In this guide, you can learn how to use MongoDB databases and collections with the MongoDB Java driver.

MongoDB organizes data into a hierachy of the following levels:

  • Databases
  • Collections
  • Documents

Databases are the top level of data organization in a MongoDB instance. Databases are organized into collections which contain documents. Documents contain literal data such as strings, numbers, and dates as well as other (embedded) documents. For more information on document field types and structure, see the server documentation for documents.

Use the getDatabase() method of a MongoClient instance to access a MongoDatabase in a MongoDB instance.

The following example accesses a database named "testDatabase":

MongoDatabase database = mongoClient.getDatabase("testDatabase");

Use the getCollection() method of a MongoDatabase instance to access a MongoCollection in a database of your connected MongoDB instance.

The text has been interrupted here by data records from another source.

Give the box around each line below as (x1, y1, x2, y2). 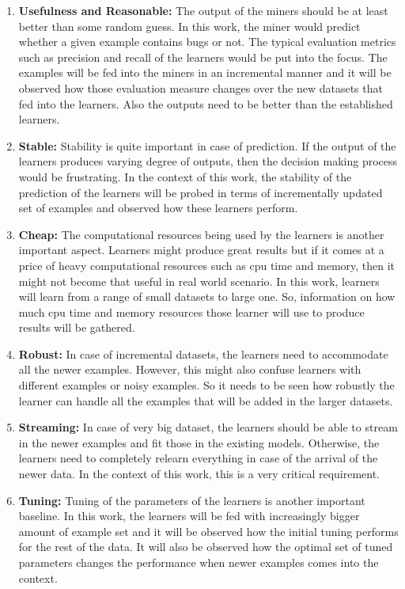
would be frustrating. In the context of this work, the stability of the (18, 168, 352, 184)
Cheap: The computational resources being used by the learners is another (18, 226, 384, 242)
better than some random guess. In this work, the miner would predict (18, 17, 361, 34)
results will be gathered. (18, 319, 135, 336)
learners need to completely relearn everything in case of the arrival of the (18, 450, 378, 466)
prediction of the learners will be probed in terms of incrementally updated (18, 184, 383, 200)
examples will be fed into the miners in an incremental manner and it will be (18, 64, 392, 81)
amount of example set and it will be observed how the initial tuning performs (18, 522, 399, 539)
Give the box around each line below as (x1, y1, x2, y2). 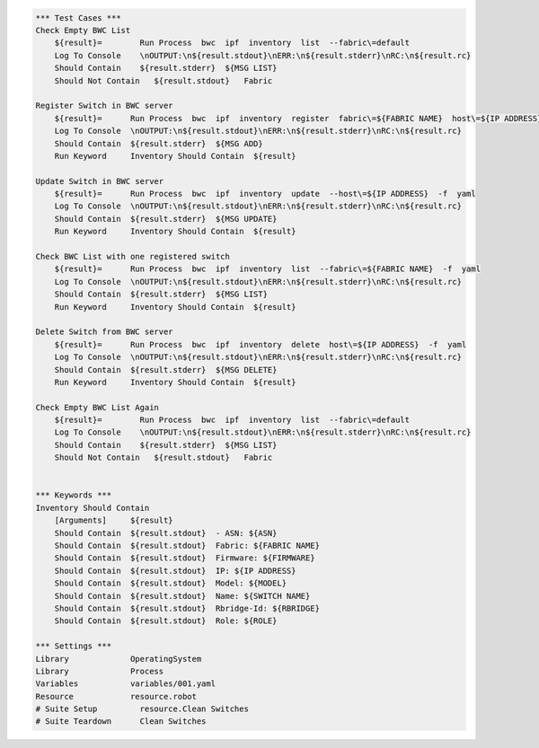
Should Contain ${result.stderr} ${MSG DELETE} (54, 365, 278, 374)
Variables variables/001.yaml (35, 679, 216, 689)
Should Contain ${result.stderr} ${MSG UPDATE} (54, 214, 278, 224)
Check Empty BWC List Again (35, 402, 159, 412)
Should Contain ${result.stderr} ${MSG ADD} (54, 138, 264, 148)
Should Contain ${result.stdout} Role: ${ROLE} (54, 616, 278, 626)
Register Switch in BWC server (35, 101, 174, 111)
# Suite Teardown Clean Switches (35, 717, 207, 726)
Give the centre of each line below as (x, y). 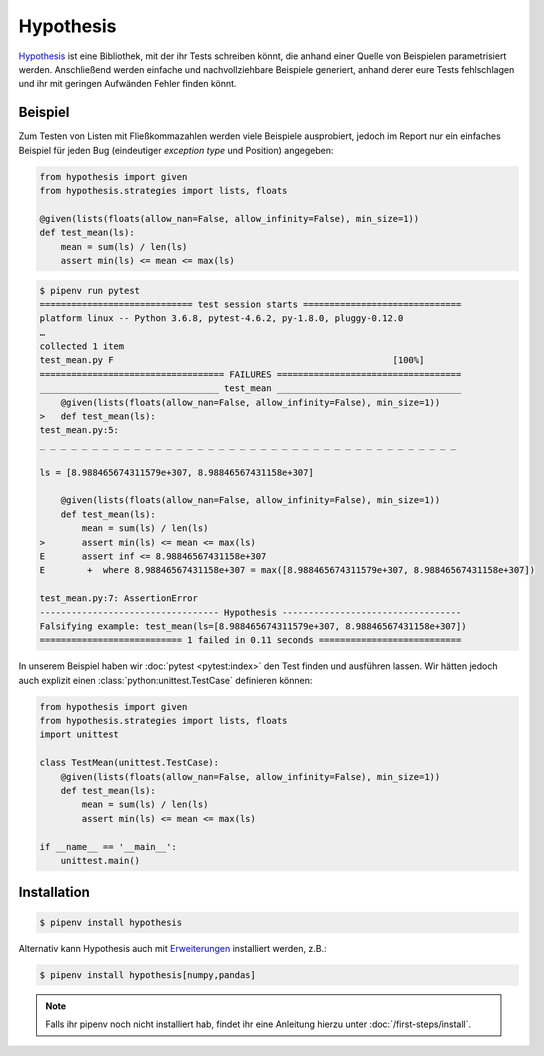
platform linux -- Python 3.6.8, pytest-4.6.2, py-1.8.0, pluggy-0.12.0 (221, 318)
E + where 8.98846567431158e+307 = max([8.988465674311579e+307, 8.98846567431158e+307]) (287, 570)
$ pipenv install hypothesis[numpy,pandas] (148, 974)
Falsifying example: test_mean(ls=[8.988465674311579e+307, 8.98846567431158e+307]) (253, 626)
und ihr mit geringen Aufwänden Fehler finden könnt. (127, 84)
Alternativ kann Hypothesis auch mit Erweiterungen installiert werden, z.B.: (172, 948)
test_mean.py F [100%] (232, 360)
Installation (54, 892)
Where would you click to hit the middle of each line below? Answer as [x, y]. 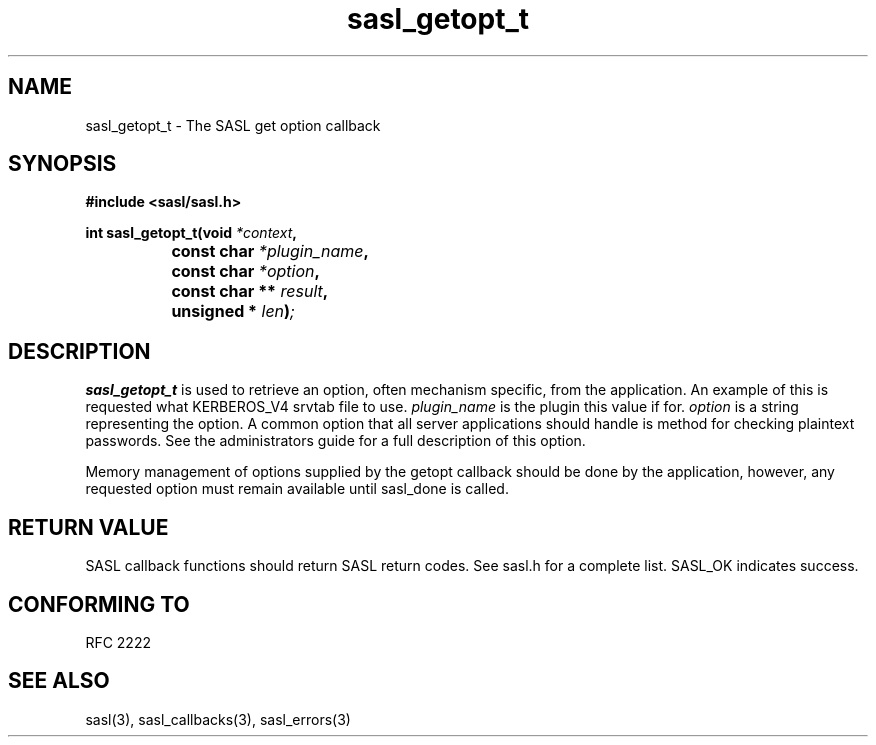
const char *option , [245, 271]
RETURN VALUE [88, 527]
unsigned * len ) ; [233, 311]
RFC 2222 [118, 642]
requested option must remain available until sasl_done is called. [297, 489]
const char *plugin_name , [270, 251]
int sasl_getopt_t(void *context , [191, 233]
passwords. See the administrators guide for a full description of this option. [335, 441]
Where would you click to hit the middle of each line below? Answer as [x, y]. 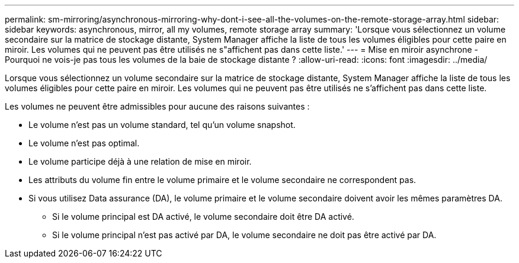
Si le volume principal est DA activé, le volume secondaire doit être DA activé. [203, 217]
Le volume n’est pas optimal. [84, 143]
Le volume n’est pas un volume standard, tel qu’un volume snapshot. [162, 125]
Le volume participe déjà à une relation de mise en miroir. [140, 161]
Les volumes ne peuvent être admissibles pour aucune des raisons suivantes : [157, 106]
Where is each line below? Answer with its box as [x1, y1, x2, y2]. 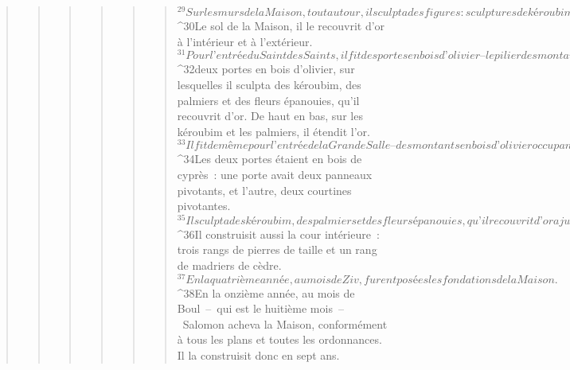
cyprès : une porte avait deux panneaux [177, 166, 373, 182]
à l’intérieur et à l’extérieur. [177, 33, 313, 49]
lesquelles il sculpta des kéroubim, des [177, 76, 361, 92]
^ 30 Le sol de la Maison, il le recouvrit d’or [177, 18, 385, 34]
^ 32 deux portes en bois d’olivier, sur [177, 60, 355, 77]
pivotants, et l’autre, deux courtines [177, 181, 352, 198]
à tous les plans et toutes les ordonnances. [177, 331, 382, 348]
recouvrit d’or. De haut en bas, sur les [177, 107, 363, 124]
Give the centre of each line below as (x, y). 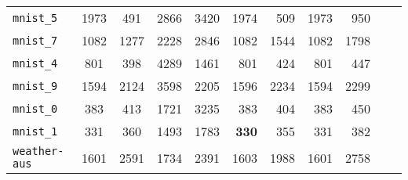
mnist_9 (35, 86)
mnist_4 (35, 63)
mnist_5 (35, 18)
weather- (38, 151)
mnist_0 (35, 108)
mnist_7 (35, 40)
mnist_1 (35, 131)
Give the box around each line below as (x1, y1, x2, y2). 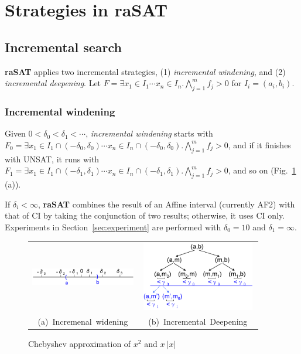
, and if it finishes (228, 138, 291, 151)
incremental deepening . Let (5, 77, 101, 89)
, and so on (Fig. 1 (228, 164, 296, 176)
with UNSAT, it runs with (5, 152, 100, 165)
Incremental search (5, 38, 122, 56)
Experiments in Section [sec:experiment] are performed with (5, 220, 221, 233)
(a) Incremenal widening (37, 315, 128, 328)
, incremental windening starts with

The following example accesses a collection named "testCollection" from a MongoDatabase:

MongoDatabase database = mongoClient.getDatabase("testDatabase");
MongoCollection<Document> collection = database.getCollection("testCollection");
Tip

If the provided collection name does not already exist in the database, MongoDB implicitly creates the collection when you first insert data into that collection.

Use the createCollection() method of a MongoDatabase instance to create a collection in a database of your connected MongoDB instance.

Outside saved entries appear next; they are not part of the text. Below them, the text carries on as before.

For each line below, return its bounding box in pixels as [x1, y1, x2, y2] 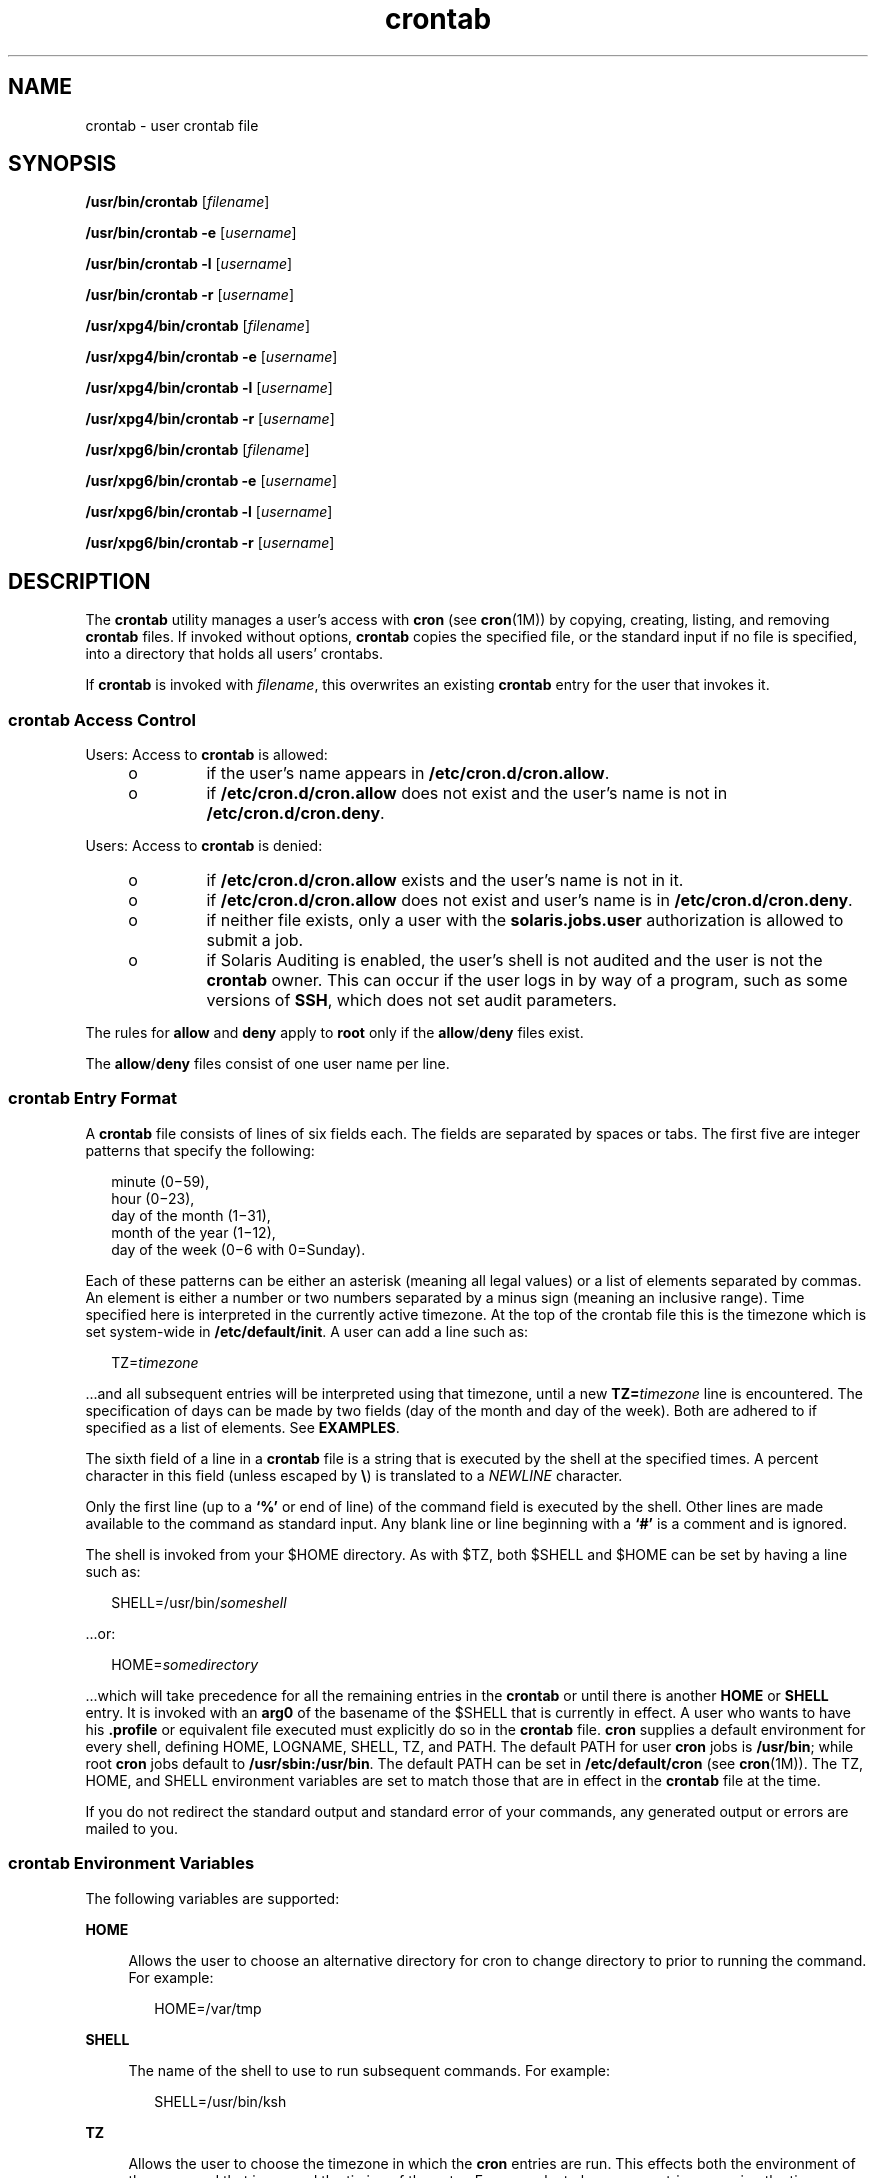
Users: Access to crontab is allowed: [85, 746, 328, 764]
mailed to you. [85, 1819, 179, 1837]
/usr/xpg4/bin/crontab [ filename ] [85, 317, 311, 335]
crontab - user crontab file [85, 116, 259, 134]
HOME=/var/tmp [154, 1999, 262, 2017]
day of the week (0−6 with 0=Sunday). [111, 1240, 366, 1258]
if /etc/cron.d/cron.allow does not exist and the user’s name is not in [206, 783, 728, 804]
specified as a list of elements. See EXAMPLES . [85, 1418, 400, 1436]

The following example creates a collection called "exampleCollection":

database.createCollection("exampleCollection");

You can specify collection options like maximum size and document validation rules using the CreateCollectionOptions class. The createCollection() method accepts an instance of CreateCollectionOptions as an optional second parameter.

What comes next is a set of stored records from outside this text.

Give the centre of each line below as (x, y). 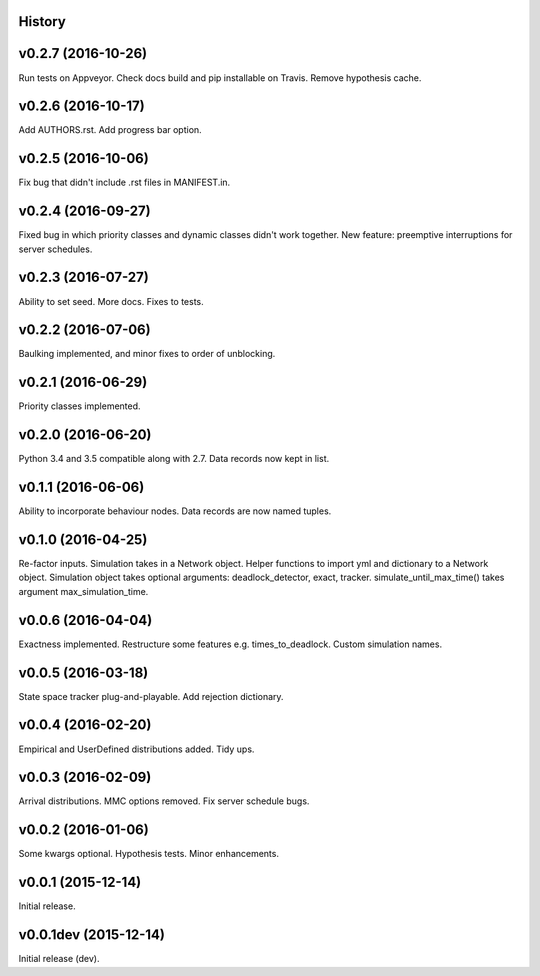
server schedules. (55, 249)
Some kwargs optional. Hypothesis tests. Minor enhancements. (149, 854)
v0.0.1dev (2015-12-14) (91, 935)
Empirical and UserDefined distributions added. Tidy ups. (136, 749)
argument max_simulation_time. (83, 591)
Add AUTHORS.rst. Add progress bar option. (110, 130)
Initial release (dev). (59, 959)
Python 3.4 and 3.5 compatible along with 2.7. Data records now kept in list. (174, 459)
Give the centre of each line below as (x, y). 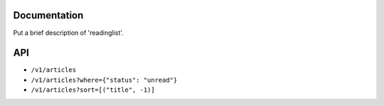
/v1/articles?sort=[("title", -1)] (93, 90)
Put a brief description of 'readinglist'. (68, 33)
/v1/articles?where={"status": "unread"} (104, 80)
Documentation (48, 15)
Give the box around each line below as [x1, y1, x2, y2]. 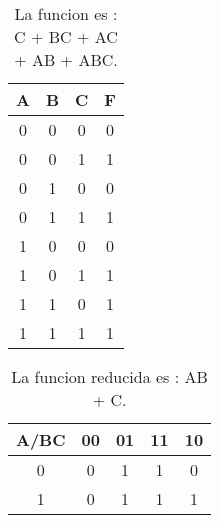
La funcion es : [14, 2, 118, 25]
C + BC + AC [14, 25, 118, 48]
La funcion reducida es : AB [11, 365, 208, 388]
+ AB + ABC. [14, 48, 118, 71]
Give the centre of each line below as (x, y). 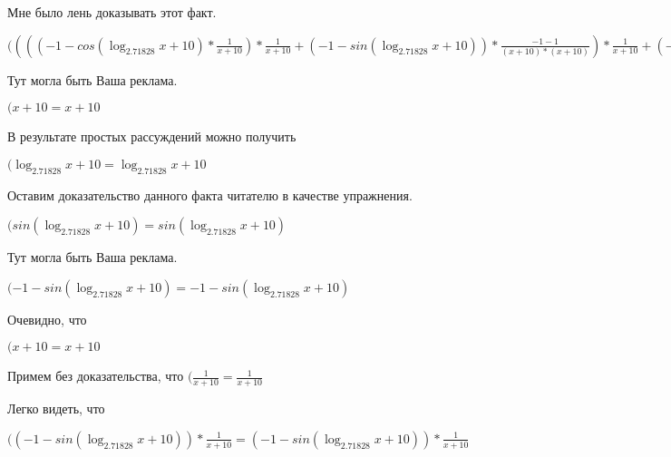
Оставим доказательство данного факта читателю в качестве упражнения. (210, 194)
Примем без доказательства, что (96, 376)
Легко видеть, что (56, 408)
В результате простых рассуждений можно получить (152, 136)
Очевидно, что (47, 319)
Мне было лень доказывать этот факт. (112, 12)
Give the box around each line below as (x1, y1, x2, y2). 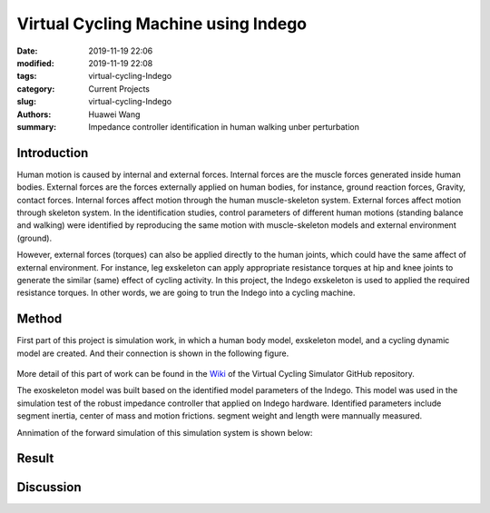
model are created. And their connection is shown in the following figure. (16, 348, 289, 359)
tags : (16, 71, 37, 82)
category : (16, 83, 55, 94)
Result (16, 450, 54, 467)
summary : (16, 121, 57, 132)
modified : (16, 57, 54, 68)
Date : (16, 45, 38, 56)
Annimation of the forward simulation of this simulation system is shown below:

Document validation provides the ability to validate documents against a series of filters during writes to a collection. You can specify these filters using the ValidationOptions class, which accepts a series of Filters that specifies the validation rules and expressions:

ValidationOptions collOptions = new ValidationOptions().validator(
Filters.or(Filters.exists("commander"), Filters.exists("first officer")));
database.createCollection("ships",
new CreateCollectionOptions().validationOptions(collOptions));

For more information, see the server documentation for document validation.

You can query for a list of collections in a database using the MongoDatabase.listCollectionNames() method:

for (String name : database.listCollectionNames()) {
System.out.println(name);
}

You can remove a collection from the database using the MongoCollection.drop() method:

MongoCollection<Document> collection = database.getCollection("bass");
collection.drop();
Warning
Dropping a Collection Deletes All Data in the Collection

Dropping a collection from your database also permanently deletes all documents within that collection and all indexes on that collection. Only drop collections that contain data that is no longer needed.

Read preferences, read concerns, and write concerns control how the driver routes read operations and waits for acknowledgement for read and write operations when connected to a MongoDB replica set. Read preferences and read concerns apply to all read operations; write concerns apply to all write operations.

MongoDatabase instances inherit their write concern, read concern, and write preference settings from the MongoClient used to create them. MongoCollection instances inherit their write concern, read concern, and write preference settings from the MongoDatabase used to create them. However, you can use the following methods to obtain an instance of a MongoDatabase or MongoCollection with a read preference, read concern, or write concern that differs from the setting they would normally inherit:

Tip

The withReadConcern(), withReadPreference(), and withWriteConcern methods create a new instance of a MongoDatabase or MongoCollection with the desired preference or concern. The MongoDatabase or MongoCollection upon which the method is called retains its original preference and concern settings.